Natalie Bino

Portrait d’une transitionnaire

Natalie Bino a fondé Zero Waste Switzerland en 2015 et en est aujourd’hui co-directrice. Au menu de cette association : dépasser le cycle vertueux de recyclage des déchets pour carrément affamer nos poubelles. Si elle est convaincue que nos manières de consommer passe par un questionnement individuel de nos désirs et références, Natalie s’impatiente devant le manque de réactivité politique. Pour cette adepte également engagée au sein de Hautemorges en transition, la cause du zéro déchet va gagner en visibilité en 2022 !

Entretien réalisé par Muriel Raemy

En Suisse, 700 kilos de déchets par personne et par an sont produits. Cherchez l’erreur !

Natalie Bino

Muriel : L’association ZeroWaste Switzerland vient d’adopter un nouveau logo, celui d’une planète cabossée et tâchée. Pourquoi ce choix, est-ce un aveu d’échec face à l’ampleur des défis ?

Natalie : Non, au contraire ! Nous voulons faire évoluer l’identité de l’association pour mieux communiquer notre objectif premier : rendre son beau vert brillant à notre planète ! Notre ancien symbole, la roue de l’économie circulaire, a perdu de son sens pour être aujourd’hui très souvent associé au recyclage uniquement. Or notre but est la réduction massive des déchets à la source et avec eux le gaspillage indécent des ressources.
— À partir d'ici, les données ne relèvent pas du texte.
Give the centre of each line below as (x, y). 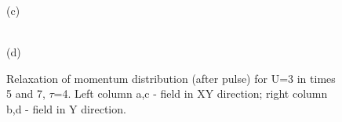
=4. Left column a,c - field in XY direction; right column (191, 93)
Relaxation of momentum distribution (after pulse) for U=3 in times (171, 78)
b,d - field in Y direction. (66, 108)
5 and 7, (26, 93)
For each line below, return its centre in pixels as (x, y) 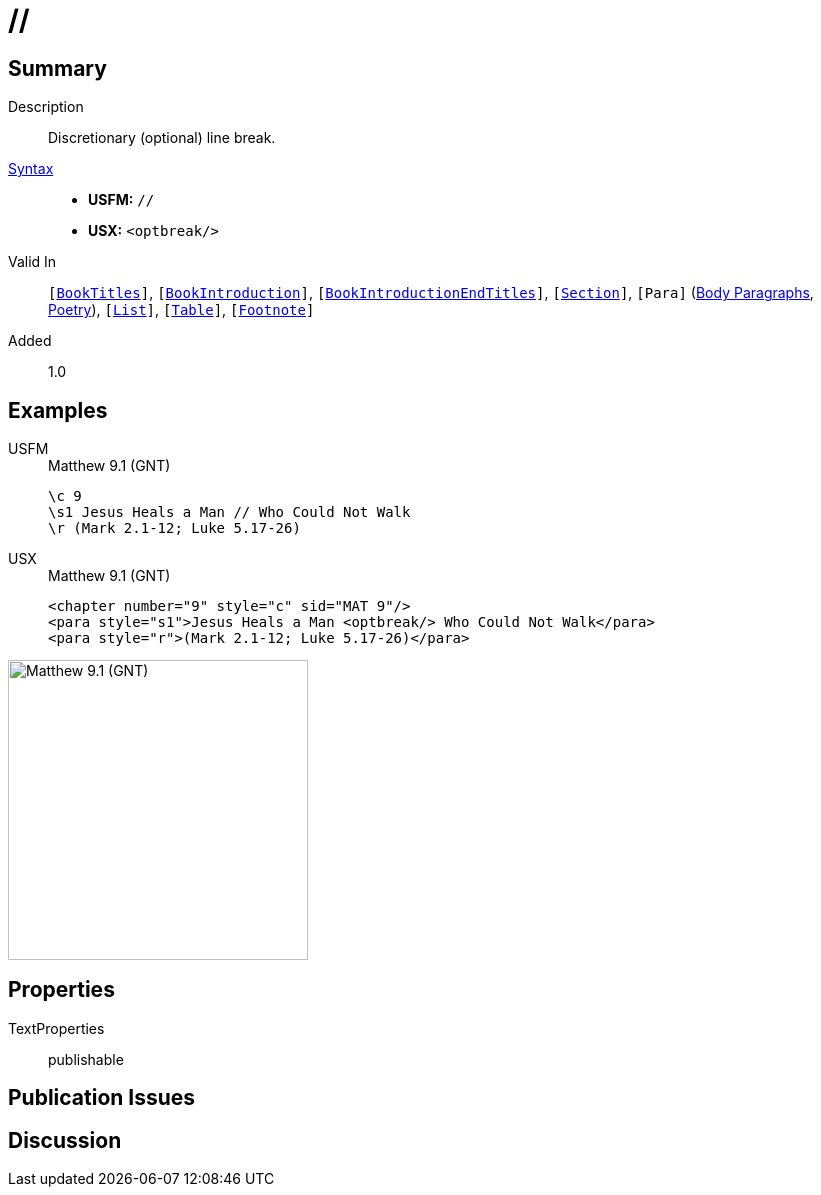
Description (46, 107)
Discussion (65, 1140)
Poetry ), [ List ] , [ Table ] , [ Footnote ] (181, 310)
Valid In (32, 262)
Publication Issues (102, 1098)
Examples (58, 410)
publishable (86, 1059)
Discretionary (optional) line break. (162, 138)
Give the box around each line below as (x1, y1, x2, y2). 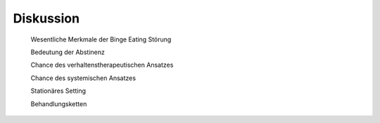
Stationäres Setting (30, 86, 87, 95)
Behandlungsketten (30, 99, 87, 108)
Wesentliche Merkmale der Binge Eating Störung (30, 35, 172, 44)
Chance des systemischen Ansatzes (30, 74, 137, 82)
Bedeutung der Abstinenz (30, 48, 105, 56)
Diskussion (13, 11, 80, 26)
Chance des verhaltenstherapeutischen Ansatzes (30, 60, 174, 70)
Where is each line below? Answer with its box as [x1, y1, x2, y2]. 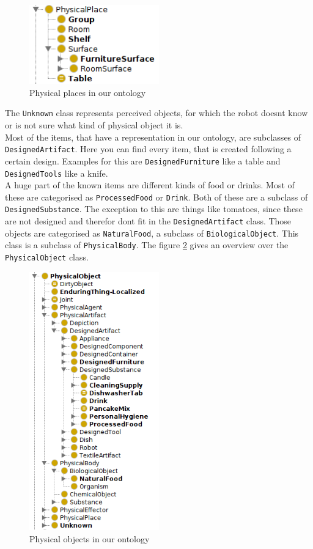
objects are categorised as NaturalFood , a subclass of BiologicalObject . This [5, 226, 299, 239]
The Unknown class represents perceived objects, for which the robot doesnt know [5, 106, 308, 119]
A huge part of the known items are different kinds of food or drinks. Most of [5, 179, 295, 191]
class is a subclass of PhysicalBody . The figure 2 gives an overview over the [5, 238, 289, 251]
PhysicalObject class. [5, 251, 89, 263]
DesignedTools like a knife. [5, 166, 108, 179]
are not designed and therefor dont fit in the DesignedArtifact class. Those [5, 215, 292, 227]
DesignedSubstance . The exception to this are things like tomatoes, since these [5, 202, 303, 215]
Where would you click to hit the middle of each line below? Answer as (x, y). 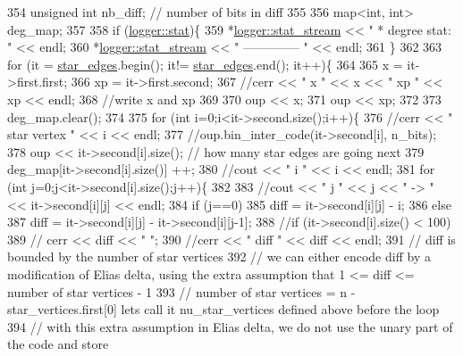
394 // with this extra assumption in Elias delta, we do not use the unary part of (230, 326)
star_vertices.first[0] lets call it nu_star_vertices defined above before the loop (223, 309)
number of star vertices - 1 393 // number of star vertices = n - (181, 291)
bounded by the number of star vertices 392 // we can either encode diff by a (219, 257)
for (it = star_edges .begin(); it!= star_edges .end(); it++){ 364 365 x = (205, 64)
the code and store (58, 344)
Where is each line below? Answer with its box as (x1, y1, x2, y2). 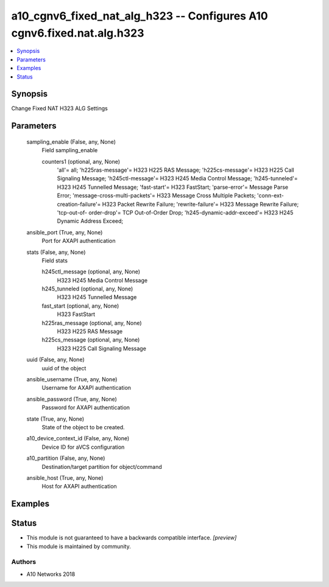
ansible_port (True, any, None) (26, 228, 103, 236)
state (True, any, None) (26, 415, 85, 423)
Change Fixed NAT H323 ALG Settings (11, 105, 108, 112)
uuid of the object (41, 364, 87, 371)
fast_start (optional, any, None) (41, 302, 119, 309)
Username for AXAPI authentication (41, 384, 131, 392)
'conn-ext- (256, 192, 285, 199)
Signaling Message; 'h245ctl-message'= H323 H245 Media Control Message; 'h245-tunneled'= (57, 175, 298, 182)
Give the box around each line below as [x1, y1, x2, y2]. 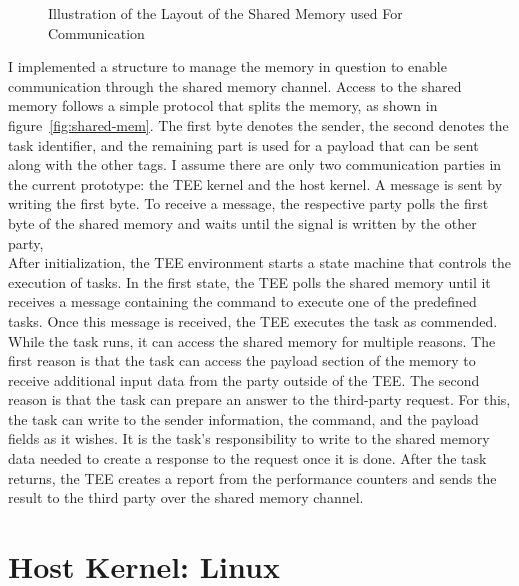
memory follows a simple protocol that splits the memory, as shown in [8, 95, 438, 116]
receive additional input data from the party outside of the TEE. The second [8, 369, 480, 390]
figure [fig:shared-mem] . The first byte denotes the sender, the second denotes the [8, 114, 509, 135]
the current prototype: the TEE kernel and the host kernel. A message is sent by [8, 173, 503, 194]
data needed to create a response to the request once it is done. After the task [8, 448, 487, 469]
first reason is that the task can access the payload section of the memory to [8, 350, 476, 371]
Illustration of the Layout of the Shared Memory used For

M : Comment s’y prend l’association ?

N : Un peu plus d’une centaine de bénévoles sont sur le terrain. Nous organisons des conférences, des ateliers, des semaines thématiques dans les écoles, des formations destinées à différents publics et collectivités. Nous avons, par exemple, accompagné 40 familles du Val-de-Ruz sur une année. Deux projets pilotes sont en cours dans les communes de Carouge (GE) et de Mendrisio (TI). Nous avons mis sur pied des programmes sur mesure, adaptés aux demandes spécifiques des mairies et à leur territoire : guides d’action, formation au niveau de l’administration, ateliers pour les entreprises ou du coaching ciblé en famille. Les poubelles des ménages du Val-de-Ruz ont diminué de presque 50% après 3 mois ! Et ce n’est pas le résultat d’un recyclage plus ciblé, mais bel et bien de l’adoption de nouveaux réflexes de consommation durablement installés. La première des 5 règles – les fameux 5R – et celle de refuser. Refuser d’acheter ce dont on n’a pas besoin, refuser le drill marketing !!

M : Ré-expliquer maintes fois les mêmes conseils aux débutant-e-s que beaucoup d’entre nous sommes, convaincre les milieux économiques : comment restes-tu motivée ?

N : Je sais que le zéro déchet n’est que le premier pas. Certaines personnes vivent une espèce de déclic, une réalisation qui remet en cause de nombreux aspects de leur vie : comment elles et ils utilisent leur argent, se nourrissent, se déplacent, se logent, etc. Quelle joie de pouvoir accompagner ces prises de conscience !

Mais il faut passer à la vitesse supérieure : l’emprunte matérielle de la Suisse est énorme en comparaison de celle des pays de l’Union européenne. Notre pays produit 80 à 90 millions de tonnes par an pour faire face à la demande dans les secteurs de la construction de bâtiments et de voitures, de la consommation d’appareils à la complexité technique qui rend leur recyclage impossible et mobilise des ressources considérables pour extraire les minéraux qui les composent. C’est sur l’ensemble des producteurs et des acteurs de la chaîne d’approvisionnement qu’il faut agir. Au parlement européen, nos voisins pratiquent un lobbyisme intense en matière de réduction des déchets. Qu’attend-on pour en faire de même en Suisse ? Notre nouveau président, Nicolas Walder, conseiller national et vice-président des Vert-e-s, porte nos arguments et nos scénarios pour inciter à l’action. Dans tous les cas, en 2022, nous allons nous concentrer sur notre projet « Adoptons le Zéro Déchet » et créer ainsi un réseau national de commerces et restaurants favorables au zéro déchet.